Problem details: The entries below are to be given back exactly, with images excluded.

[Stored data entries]

^^^^^^^^^^^^^^^^

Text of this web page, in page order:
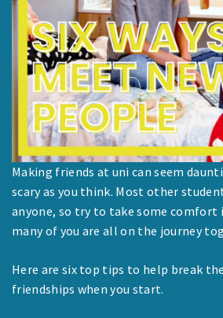
Making friends at uni can seem
scary as you think. Most other
anyone, so try to take some
many of you are all on the journey
Here are six top tips to help break
friendships when you start.
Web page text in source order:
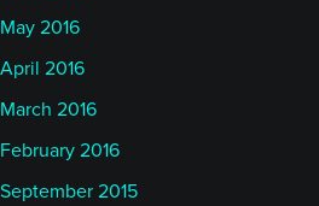
May 2016
April 2016
March 2016
February 2016
September 2015
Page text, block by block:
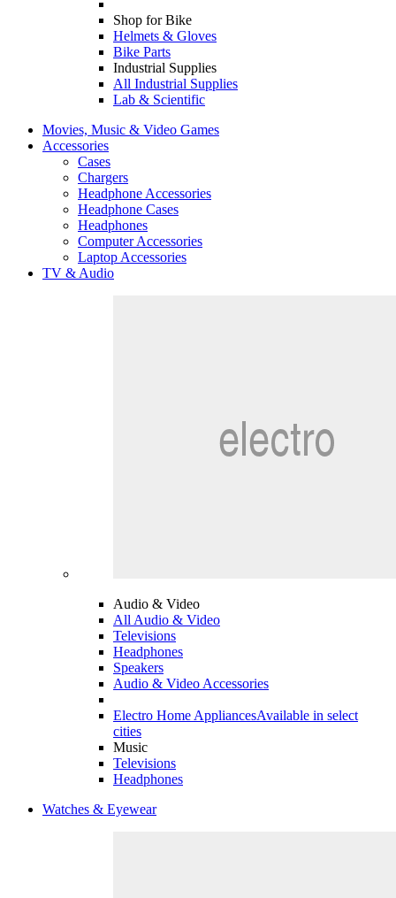
Shop for Bike
Helmets & Gloves
Bike Parts
Industrial Supplies
All Industrial Supplies
Lab & Scientific
Movies, Music & Video Games
Accessories
Cases
Chargers
Headphone Accessories
Headphone Cases
Headphones
Computer Accessories
Laptop Accessories
TV & Audio
Audio & Video
All Audio & Video
Televisions
Headphones
Speakers
Audio & Video Accessories
Electro Home AppliancesAvailable in select
cities
Music
Televisions
Headphones
Watches & Eyewear
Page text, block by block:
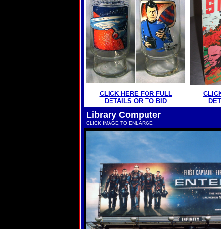
CLICK HERE FOR FULL
DETAILS OR TO BID
Library Computer
CLICK IMAGE TO ENLARGE
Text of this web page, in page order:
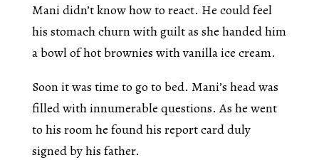
Mani didn’t know how to react. He could feel
his stomach churn with guilt as she handed him
a bowl of hot brownies with vanilla ice cream.
Soon it was time to go to bed. Mani’s head was
filled with innumerable questions. As he went
to his room he found his report card duly
signed by his father.
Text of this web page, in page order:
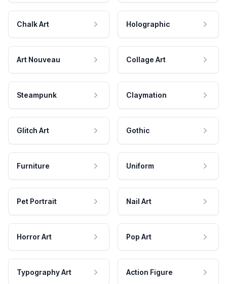
Chalk Art Holographic
Art Nouveau Collage Art
Steampunk Claymation
Glitch Art Gothic
Furniture Uniform
Pet Portrait Nail Art
Horror Art Pop Art
Typography Art Action Figure
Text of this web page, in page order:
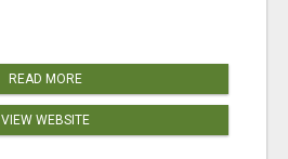
READ MORE
VIEW WEBSITE
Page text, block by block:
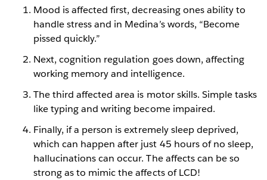
Mood is affected first, decreasing ones ability to
handle stress and in Medina’s words, “Become
pissed quickly.”
Next, cognition regulation goes down, affecting
working memory and intelligence.
The third affected area is motor skills. Simple tasks
like typing and writing become impaired.
Finally, if a person is extremely sleep deprived,
which can happen after just 45 hours of no sleep,
hallucinations can occur. The affects can be so
strong as to mimic the affects of LCD!
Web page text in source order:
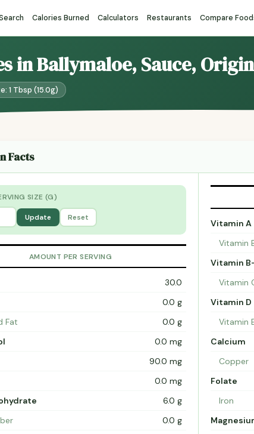
Calories Burned Calculators Restaurants Compare
in Ballymaloe, Sauce,
1 Tbsp (15.0g)
Facts
SIZE (G)
Update Reset
AMOUNT PER SERVING
30.0
0.0 g
Fat
0.0 g
0.0 mg
90.0 mg
0.0 mg
6.0 g
0.0 g
Vitamin A
Vitamin
Vitamin
Vitamin
Vitamin D
Vitamin
Calcium
Copper
Folate
Iron
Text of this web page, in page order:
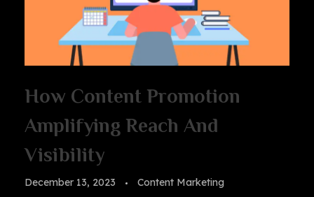
How Content Promotion
Amplifying Reach And
Visibility
December 13, 2023 Content Marketing
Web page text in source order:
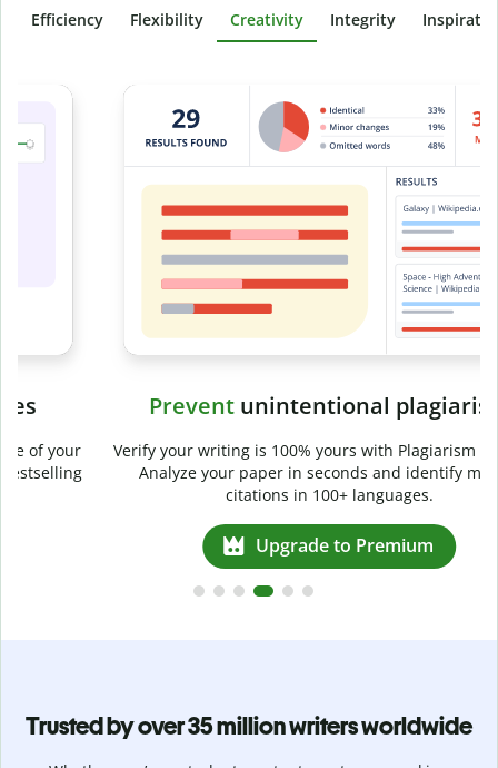
Efficiency Flexibility Creativity Integrity
Slide 4 of 6
Preventunintentional plagiarism
Verify your writing is 100% yours with Plagiarism Checker.
Analyze your paper in seconds and identify missed
citations in 100+ languages.
Upgrade to Premium
Trusted by over 35 million writers worldwide
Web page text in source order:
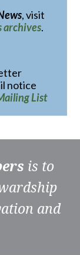
, visit
archives.
notice
List
is to
and
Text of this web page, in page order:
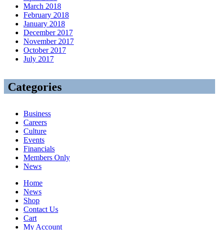
March 2018
February 2018
January 2018
December 2017
November 2017
October 2017
July 2017
Categories
Business
Careers
Culture
Events
Financials
Members Only
News
Home
News
Shop
Contact Us
Cart
My Account
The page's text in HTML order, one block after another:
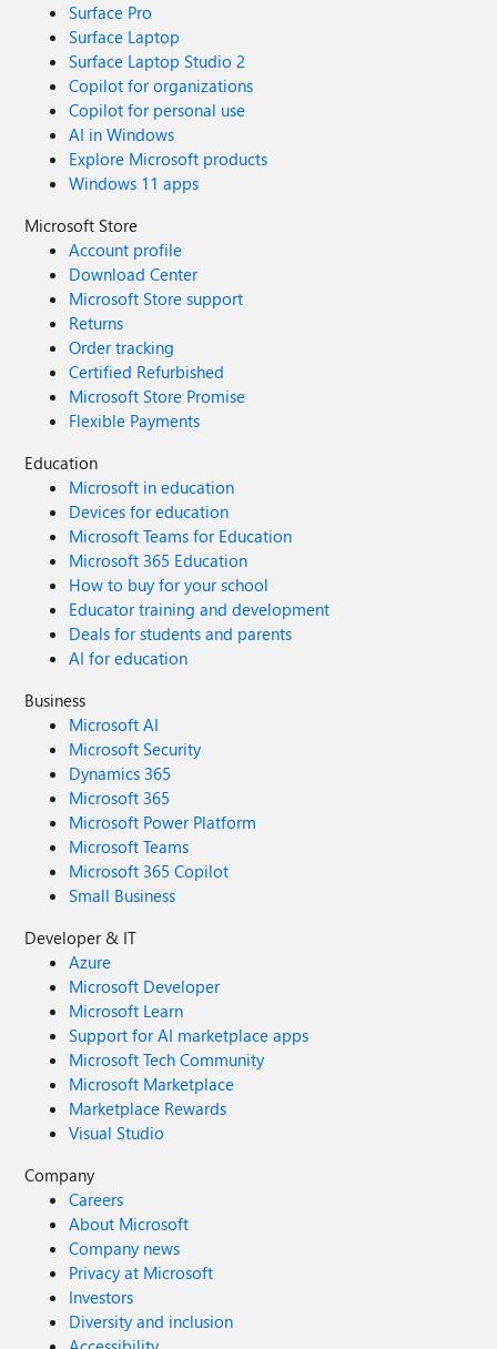
Surface Pro
Surface Laptop
Surface Laptop Studio 2
Copilot for organizations
Copilot for personal use
AI in Windows
Explore Microsoft products
Windows 11 apps
Microsoft Store
Account profile
Download Center
Microsoft Store support
Returns
Order tracking
Certified Refurbished
Microsoft Store Promise
Flexible Payments
Education
Microsoft in education
Devices for education
Microsoft Teams for Education
Microsoft 365 Education
How to buy for your school
Educator training and development
Deals for students and parents
AI for education
Business
Microsoft AI
Microsoft Security
Dynamics 365
Microsoft 365
Microsoft Power Platform
Microsoft Teams
Microsoft 365 Copilot
Small Business
Developer & IT
Azure
Microsoft Developer
Microsoft Learn
Support for AI marketplace apps
Microsoft Tech Community
Microsoft Marketplace
Marketplace Rewards
Visual Studio
Company
Careers
About Microsoft
Company news
Privacy at Microsoft
Investors
Diversity and inclusion
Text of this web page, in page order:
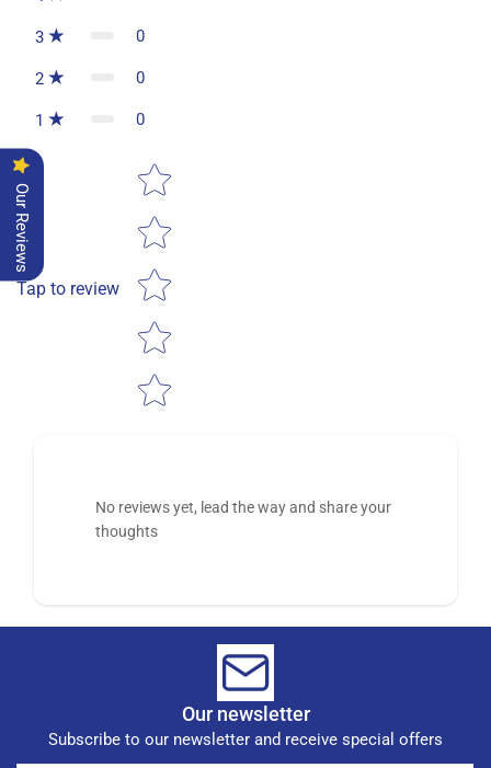
3 0
2 0
1 0
Tap to review
Star rating
No reviews yet, lead the way and share your
thoughts
Our newsletter
Subscribe to our newsletter and receive special offers
Our Reviews
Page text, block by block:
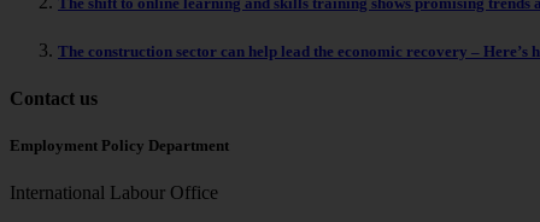
The construction sector can help lead the economic recovery – Here’s
Contact us
Employment Policy Department
International Labour Office
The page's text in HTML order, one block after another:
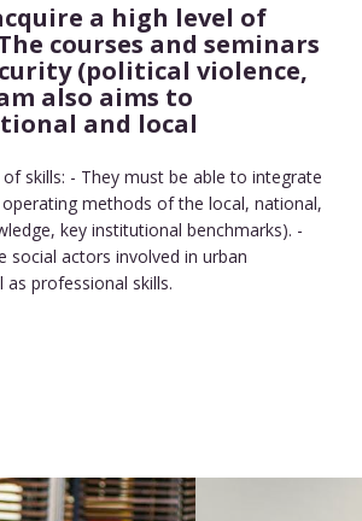
a high level of
courses and seminars
(political violence,
also aims to
and local
skills: - They must be able to integrate
methods of the local, national,
key institutional benchmarks). -
social actors involved in urban
professional skills.
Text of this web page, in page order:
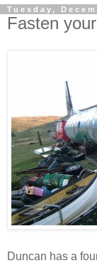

^^^^^^^^^^^^^^^^

Response to the task:
Text of this web page, in page order:
Making friends at uni can seem
scary as you think. Most other
anyone, so try to take some
many of you are all on the journey
Here are six top tips to help break
friendships when you start.
Web page text in source order:
May 2016
April 2016
March 2016
February 2016
September 2015
Page text, block by block:
Shop for Bike
Helmets & Gloves
Bike Parts
Industrial Supplies
All Industrial Supplies
Lab & Scientific
Movies, Music & Video Games
Accessories
Cases
Chargers
Headphone Accessories
Headphone Cases
Headphones
Computer Accessories
Laptop Accessories
TV & Audio
Audio & Video
All Audio & Video
Televisions
Headphones
Speakers
Audio & Video Accessories
Electro Home AppliancesAvailable in select
cities
Music
Televisions
Headphones
Watches & Eyewear
Page text, block by block:
CLICK HERE FOR FULL
DETAILS OR TO BID
Library Computer
CLICK IMAGE TO ENLARGE
Text of this web page, in page order:
Mani didn’t know how to react. He could feel
his stomach churn with guilt as she handed him
a bowl of hot brownies with vanilla ice cream.
Soon it was time to go to bed. Mani’s head was
filled with innumerable questions. As he went
to his room he found his report card duly
signed by his father.
Text of this web page, in page order:
Chalk Art Holographic
Art Nouveau Collage Art
Steampunk Claymation
Glitch Art Gothic
Furniture Uniform
Pet Portrait Nail Art
Horror Art Pop Art
Typography Art Action Figure
Text of this web page, in page order:
READ MORE
VIEW WEBSITE
Page text, block by block:
Mood is affected first, decreasing ones ability to
handle stress and in Medina’s words, “Become
pissed quickly.”
Next, cognition regulation goes down, affecting
working memory and intelligence.
The third affected area is motor skills. Simple tasks
like typing and writing become impaired.
Finally, if a person is extremely sleep deprived,
which can happen after just 45 hours of no sleep,
hallucinations can occur. The affects can be so
strong as to mimic the affects of LCD!
Web page text in source order:
Calories Burned Calculators Restaurants Compare
in Ballymaloe, Sauce,
1 Tbsp (15.0g)
Facts
SIZE (G)
Update Reset
AMOUNT PER SERVING
30.0
0.0 g
Fat
0.0 g
0.0 mg
90.0 mg
0.0 mg
6.0 g
0.0 g
Vitamin A
Vitamin
Vitamin
Vitamin
Vitamin D
Vitamin
Calcium
Copper
Folate
Iron
Text of this web page, in page order:
How Content Promotion
Amplifying Reach And
Visibility
December 13, 2023 Content Marketing
Web page text in source order:
Efficiency Flexibility Creativity Integrity
Slide 4 of 6
Preventunintentional plagiarism
Verify your writing is 100% yours with Plagiarism Checker.
Analyze your paper in seconds and identify missed
citations in 100+ languages.
Upgrade to Premium
Trusted by over 35 million writers worldwide
Web page text in source order:
, visit
archives.
notice
List
is to
and
Text of this web page, in page order:
March 2018
February 2018
January 2018
December 2017
November 2017
October 2017
July 2017
Categories
Business
Careers
Culture
Events
Financials
Members Only
News
Home
News
Shop
Contact Us
Cart
My Account
The page's text in HTML order, one block after another:
Surface Pro
Surface Laptop
Surface Laptop Studio 2
Copilot for organizations
Copilot for personal use
AI in Windows
Explore Microsoft products
Windows 11 apps
Microsoft Store
Account profile
Download Center
Microsoft Store support
Returns
Order tracking
Certified Refurbished
Microsoft Store Promise
Flexible Payments
Education
Microsoft in education
Devices for education
Microsoft Teams for Education
Microsoft 365 Education
How to buy for your school
Educator training and development
Deals for students and parents
AI for education
Business
Microsoft AI
Microsoft Security
Dynamics 365
Microsoft 365
Microsoft Power Platform
Microsoft Teams
Microsoft 365 Copilot
Small Business
Developer & IT
Azure
Microsoft Developer
Microsoft Learn
Support for AI marketplace apps
Microsoft Tech Community
Microsoft Marketplace
Marketplace Rewards
Visual Studio
Company
Careers
About Microsoft
Company news
Privacy at Microsoft
Investors
Diversity and inclusion
Text of this web page, in page order:
3 0
2 0
1 0
Tap to review
Star rating
No reviews yet, lead the way and share your
thoughts
Our newsletter
Subscribe to our newsletter and receive special offers
Our Reviews
Page text, block by block:
The construction sector can help lead the economic recovery – Here’s
Contact us
Employment Policy Department
International Labour Office
The page's text in HTML order, one block after another:
a high level of
courses and seminars
(political violence,
also aims to
and local
skills: - They must be able to integrate
methods of the local, national,
key institutional benchmarks). -
social actors involved in urban
professional skills.
Text of this web page, in page order:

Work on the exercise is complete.